Mari Escobar: Yeah, so I grew up in Puerto Rico and then I left for school, but my father’s Panamanian. So that’s kind of like, it was always an excuse to travel, to go visit family. So that was part of our, my upbringing, I guess, but yeah, born and raised in Puerto Rico. And I’ve been in the states let’s say on and off like 10 years.

Peter Kersting: Yeah. And you mentioned that you mentioned your family has played a pretty big role in why you love traveling so much. Do you mind sharing what traveling, growing up was like for you guys?

Mari Escobar: Yeah. vacation was always like very important. We at least would plan like one big trip of like two weeks, somewhere, mostly Europe. And we would usually have that sometimes plus going to Panama, you know, to visit family. So those were like two big ones, like usually around the summer. And my father always like put that into me. He’s like travel now that you can don’t wait till you are old, when your knees hurt and you can’t walk, you gotta do it now.

Peter Kersting: That’s really great advice. Yeah,

Mari Escobar: I took that very seriously.

Peter Kersting: well, and obviously sounds like the way that your family traveled has had an impact on you, right?

Mari Escobar: Mm-Hmm we like to do stuff, explore, like we’re very practical. We don’t do like super fancy vacations, you know, three star hotel will do, but we go in an Explorer for like 12 hour days and just walk around, get lost and get to know the place. We’re not all about, you know, have a fancy dinner, sit down for like three hours and then, oh, now we’re tired. No, even with my parents, like we, we go out early in the morning and we don’t come back to like midnight

Peter Kersting: so what it is all about doing stuff wheb you’re on a trip? It’s not necessarily about relaxing.

Mari Escobar: Yeah. I mean, sometimes you gotta have those, but no, it’s all about exploring, getting out, especially in Puerto Rico, we don’t get to walk that much. So mostly when we go to Europe, we’re like, okay, let’s just walk. We’re like getting out the door and just walking around, getting on the subway, exploring, trying the local food, local restaurants, that sort of thing.

Peter Kersting: What were your parents like when they were traveling with you or were you guys planning things out ahead of time? So you knew what you wanted to do or was it a little more spontaneous?

Mari Escobar: A little bit of both. I mean, when I was growing up, obviously I was dubbed the travel agent.
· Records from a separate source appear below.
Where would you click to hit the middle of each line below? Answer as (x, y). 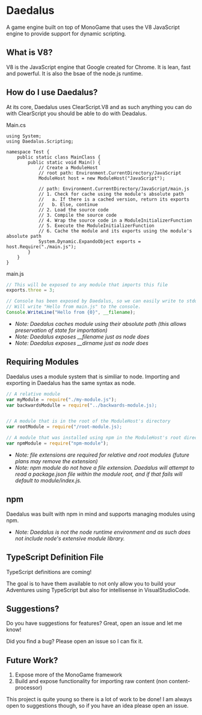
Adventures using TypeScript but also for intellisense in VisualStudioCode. (98, 590)
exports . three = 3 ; (31, 290)
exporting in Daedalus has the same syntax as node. (71, 382)
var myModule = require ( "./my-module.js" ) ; (62, 399)
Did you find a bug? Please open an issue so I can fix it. (75, 642)
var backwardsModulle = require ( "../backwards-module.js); (82, 405)
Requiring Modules (43, 362)
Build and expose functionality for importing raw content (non (91, 681)
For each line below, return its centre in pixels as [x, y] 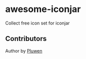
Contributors [26, 39]
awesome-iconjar [43, 9]
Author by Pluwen [24, 50]
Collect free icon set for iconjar [37, 23]
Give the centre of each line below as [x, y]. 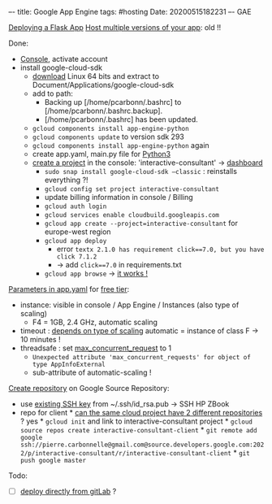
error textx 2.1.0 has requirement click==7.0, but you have [160, 249]
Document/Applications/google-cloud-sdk [103, 85]
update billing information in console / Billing [119, 197]
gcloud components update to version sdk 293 [108, 137]
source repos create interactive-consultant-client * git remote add [138, 430]
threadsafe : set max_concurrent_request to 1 [96, 348]
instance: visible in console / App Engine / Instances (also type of [130, 305]
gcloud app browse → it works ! [96, 273]
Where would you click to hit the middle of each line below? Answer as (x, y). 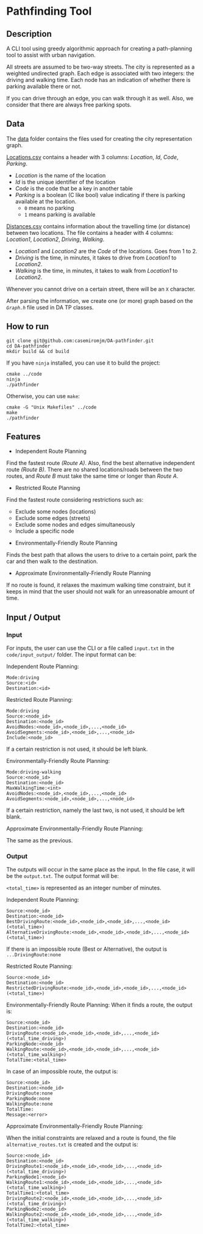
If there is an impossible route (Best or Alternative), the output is (87, 949)
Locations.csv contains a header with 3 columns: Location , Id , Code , (92, 157)
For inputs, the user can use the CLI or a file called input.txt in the (91, 648)
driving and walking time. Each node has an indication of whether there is (98, 80)
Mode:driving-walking (34, 772)
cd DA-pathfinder (28, 346)
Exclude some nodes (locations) (55, 511)
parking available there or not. (44, 86)
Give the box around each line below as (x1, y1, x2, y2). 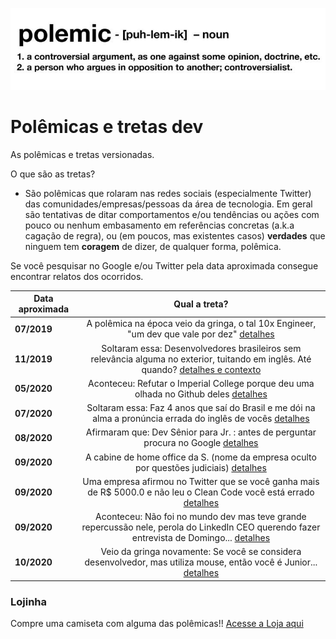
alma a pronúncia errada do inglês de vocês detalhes (92, 413, 310, 425)
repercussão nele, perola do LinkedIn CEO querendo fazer (81, 521, 321, 533)
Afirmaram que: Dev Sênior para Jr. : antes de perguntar (85, 426, 317, 438)
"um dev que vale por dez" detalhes (127, 328, 275, 340)
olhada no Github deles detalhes (134, 388, 268, 400)
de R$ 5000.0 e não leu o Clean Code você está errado (87, 486, 315, 498)
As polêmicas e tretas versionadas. (10, 148, 155, 160)
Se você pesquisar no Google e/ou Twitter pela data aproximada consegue (10, 259, 319, 272)
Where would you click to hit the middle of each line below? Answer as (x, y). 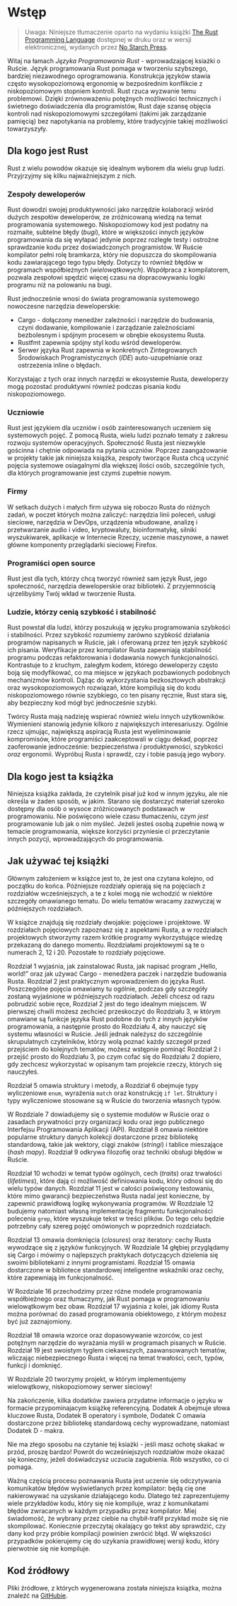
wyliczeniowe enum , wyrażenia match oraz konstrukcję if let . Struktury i (112, 1093)
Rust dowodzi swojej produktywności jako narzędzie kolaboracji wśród (110, 209)
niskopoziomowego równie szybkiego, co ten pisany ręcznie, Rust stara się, (117, 695)
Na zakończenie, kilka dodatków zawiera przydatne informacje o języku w (115, 1400)
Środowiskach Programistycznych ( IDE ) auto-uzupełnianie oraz (110, 358)
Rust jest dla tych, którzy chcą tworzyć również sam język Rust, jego (107, 578)
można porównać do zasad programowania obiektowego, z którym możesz (117, 1314)
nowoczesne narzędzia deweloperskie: (64, 307)
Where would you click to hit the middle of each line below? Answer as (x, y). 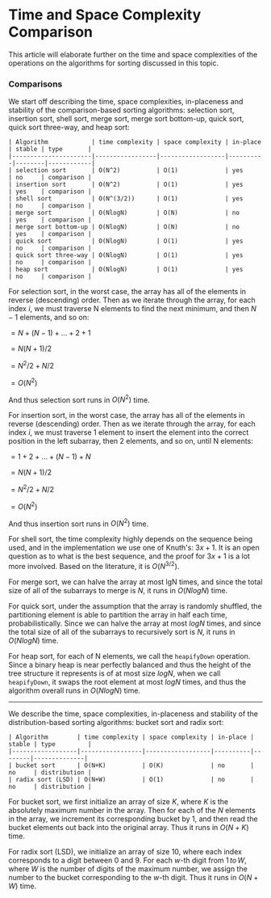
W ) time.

So my father would get someone to buy the tickets and all that stuff. But yeah, I guess we had an idea, but never like planned like minute by minute. Sure. Like we have the main attractions and oh, today we’re doing this and this, but not like by the hour and say like, oh, we like this place better. So we’ll stay here for a little longer and then we can do the other still the other thing after nothing like super rushed, they’re not paranoid. Yeah. They’re very relaxed. I can just like me so, you know, we just go with the flow, nothing. Like they don’t get mad easily, so yeah,

Peter Kersting: Yeah.

Mari Escobar: Well now they’re, they’re older obviously, but they’re not like, okay, we have to be in there for like five hours right before or anything like that. So, and now that I get to plan all the trips my father’s just like you do everything. Just tell me how much it is. Like you buy the tickets. I’m like, okay, can we go this states like this, does this work for you? That’s it. I do the rest.
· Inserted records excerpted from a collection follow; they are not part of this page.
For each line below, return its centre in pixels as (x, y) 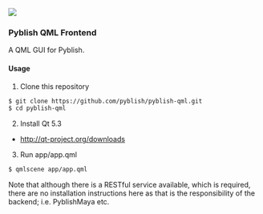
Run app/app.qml (49, 155)
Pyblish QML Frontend (53, 32)
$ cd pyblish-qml (37, 108)
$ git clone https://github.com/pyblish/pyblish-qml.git (105, 101)
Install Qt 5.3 (40, 123)
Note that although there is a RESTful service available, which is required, (129, 185)
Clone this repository (55, 86)
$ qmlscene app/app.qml (48, 170)
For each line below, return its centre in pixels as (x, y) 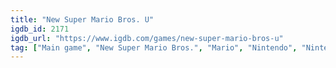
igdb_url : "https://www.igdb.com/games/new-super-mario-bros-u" (147, 38)
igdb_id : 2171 (40, 29)
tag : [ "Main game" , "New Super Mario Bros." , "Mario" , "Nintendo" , (154, 47)
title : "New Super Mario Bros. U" (82, 19)
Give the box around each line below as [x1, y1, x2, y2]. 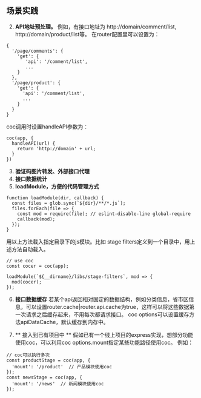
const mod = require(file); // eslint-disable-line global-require [17, 211, 191, 217]
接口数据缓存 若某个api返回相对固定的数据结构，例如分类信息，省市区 [15, 296, 189, 303]
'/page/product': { [12, 79, 61, 86]
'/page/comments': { [12, 48, 64, 54]
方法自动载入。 [11, 245, 49, 253]
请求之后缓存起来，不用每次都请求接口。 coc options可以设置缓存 [25, 311, 189, 318]
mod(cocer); [12, 279, 42, 285]
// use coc [6, 257, 34, 264]
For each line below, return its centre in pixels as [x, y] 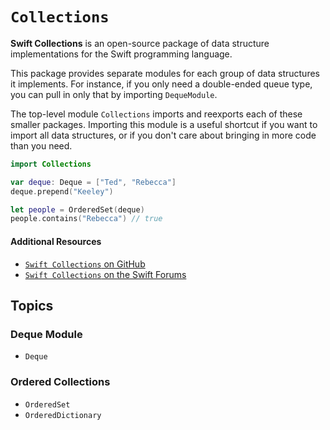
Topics [32, 305]
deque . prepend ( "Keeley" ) [62, 191]
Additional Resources [56, 241]
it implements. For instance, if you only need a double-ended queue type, [161, 84]
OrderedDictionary [63, 415]
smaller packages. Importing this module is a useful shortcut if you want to [164, 124]
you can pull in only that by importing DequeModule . [114, 94]
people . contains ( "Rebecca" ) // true [86, 219]
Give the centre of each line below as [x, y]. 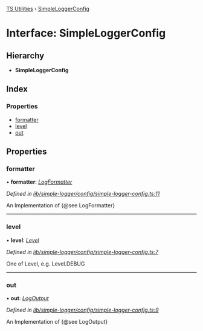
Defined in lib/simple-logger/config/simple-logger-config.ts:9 [82, 310]
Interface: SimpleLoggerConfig [86, 33]
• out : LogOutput [28, 298]
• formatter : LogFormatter [39, 182]
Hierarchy [25, 55]
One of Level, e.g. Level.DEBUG [46, 264]
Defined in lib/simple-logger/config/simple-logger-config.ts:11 [83, 194]
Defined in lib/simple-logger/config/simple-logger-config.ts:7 [82, 252]
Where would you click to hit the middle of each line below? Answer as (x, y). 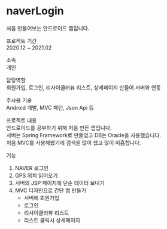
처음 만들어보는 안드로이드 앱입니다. (48, 28)
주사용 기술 (19, 100)
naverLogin (35, 11)
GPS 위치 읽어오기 (36, 175)
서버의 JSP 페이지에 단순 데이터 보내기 (60, 182)
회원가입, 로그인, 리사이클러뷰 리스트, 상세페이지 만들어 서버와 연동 (84, 87)
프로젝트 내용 (22, 120)
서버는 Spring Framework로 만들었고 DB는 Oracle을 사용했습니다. (84, 135)

Peter Kersting: That’s awesome.

Mari Escobar: I look for the areas, but they’re like, yeah, now they leave it up to me. And then last year went on our last trip. We did a road trip through, through Spain and my father’s like, oh my God, you’re amazing. You should, you know, people should pay you to do this. just tell them the days. And you’ll take care of everything, like from getting the Ubers each day to planning, you know, the main attractions to the, to the, the flights and kind of like the leisure schedule. I love that. I’m like I could be a travel agent too.
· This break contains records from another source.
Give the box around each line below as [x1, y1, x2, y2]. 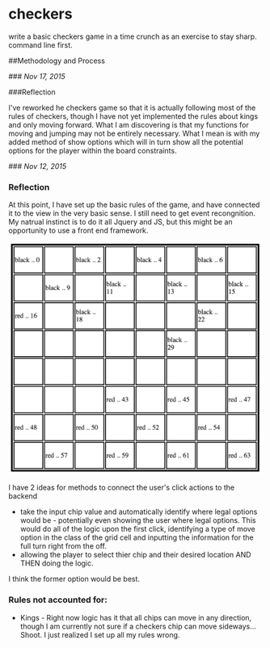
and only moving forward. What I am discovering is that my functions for [8, 120, 249, 129]
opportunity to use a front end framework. [8, 225, 149, 235]
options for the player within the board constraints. [8, 145, 177, 155]
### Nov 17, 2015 [8, 71, 66, 81]
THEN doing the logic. [19, 558, 95, 568]
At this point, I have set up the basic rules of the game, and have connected [8, 200, 260, 210]
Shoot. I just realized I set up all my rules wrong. [19, 629, 180, 639]
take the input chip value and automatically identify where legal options [19, 507, 258, 517]
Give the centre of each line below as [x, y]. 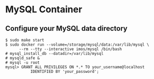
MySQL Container [44, 9]
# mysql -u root [22, 63]
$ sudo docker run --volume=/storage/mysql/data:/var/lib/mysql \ [77, 45]
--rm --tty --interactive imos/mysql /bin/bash [70, 49]
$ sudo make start [25, 40]
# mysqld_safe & [22, 58]
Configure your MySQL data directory [66, 28]
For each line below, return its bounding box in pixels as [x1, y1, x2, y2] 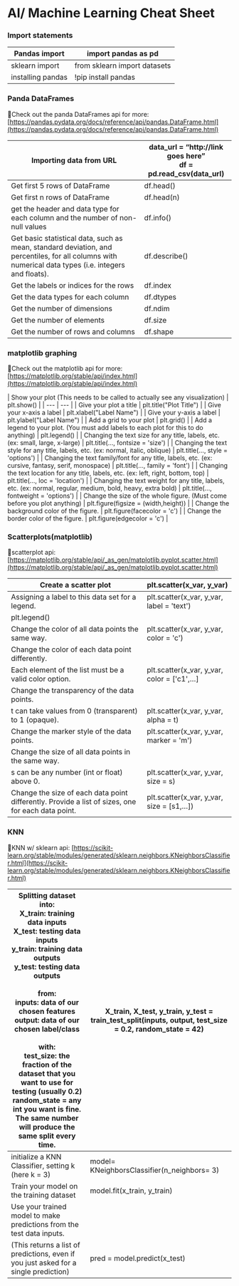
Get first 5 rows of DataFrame [11, 180, 110, 190]
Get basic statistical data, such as [11, 233, 123, 243]
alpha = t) [147, 715, 179, 725]
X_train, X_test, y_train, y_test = [105, 1006, 213, 1016]
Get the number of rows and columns [11, 326, 135, 336]
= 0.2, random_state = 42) [114, 1024, 204, 1034]
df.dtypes [144, 292, 176, 302]
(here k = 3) [11, 1169, 51, 1179]

Peter Kersting: well, you, you answered my next question already. I was gonna say, you know, how much do you enjoy the, the prep part? That sounds like that’s a pretty big part of it for you. You kind of like getting excited about the trip before it happens.

Mari Escobar: I do, but I’m not too big into research. Like , I’m pretty lazy when it comes to that. I like right now I haven’t done any research of where I’m going. Like most places I’ve been to, but like sure. There’s one in get there that I’ve never been. I, I probably go at the airport. I’ll be like, okay, what, what should I do? Yeah. I cook a hotel. I have a general idea of the schedule, but not like, yeah, I, I can get very lazy. I, but I, I do like booking for flights. I’m okay. Let me see. And like, yeah, I’m one of those that at the office, like, I’m like, okay, how are the flights?

Peter Kersting: I’m kind of the same way. I don’t know if I’m trying to remember what I’d be. Okay. So I asked Tanner this question, like I said before, early in the podcast, the three of us met in Vietnam. And the three of us traveled together for a little bit of time. And then each of you individually, I spent some time with traveling, but I, I, this, the question I asked Tanner was what was your first impression of meeting each other? And and I would love to hear your thoughts, your first impressions of meeting both of us, or just in general, that trip,

Mari Escobar: You guys were ready together at the hostel. Oh. And we were waiting for a tour, right. That’s right. I’m like, well, you know, there’s, that’s right. Like two Americans, they seen these city talk to. Yeah, yeah. I say more than that, you seem cool, like approachable. And we were doing the same thing, so sure. I was trying to make friends cause everybody does in a host. So

Peter Kersting: no you’re right. I that’s one thing I like about the host experience. It’s kind of like it’s easy to figure out, okay, who’s going out and doing stuff. And if you’re not as big of a planner and you like to be more spontaneous, it’s easier to be like all, what are you guys doing? Oh, that doesn’t sound very fun. Lemme talk to these guys over here. You know,

Mari Escobar: I always try to get like the what’s that like a free walking tour? I think something along those lines.

Mari Escobar: I try to get those out of the way when I first get to a place and get an idea of what’s what’s there. And then whatever, I like, I can go back to it later and like spend some more time, but you know, get a little bit of the history, see where I am standing.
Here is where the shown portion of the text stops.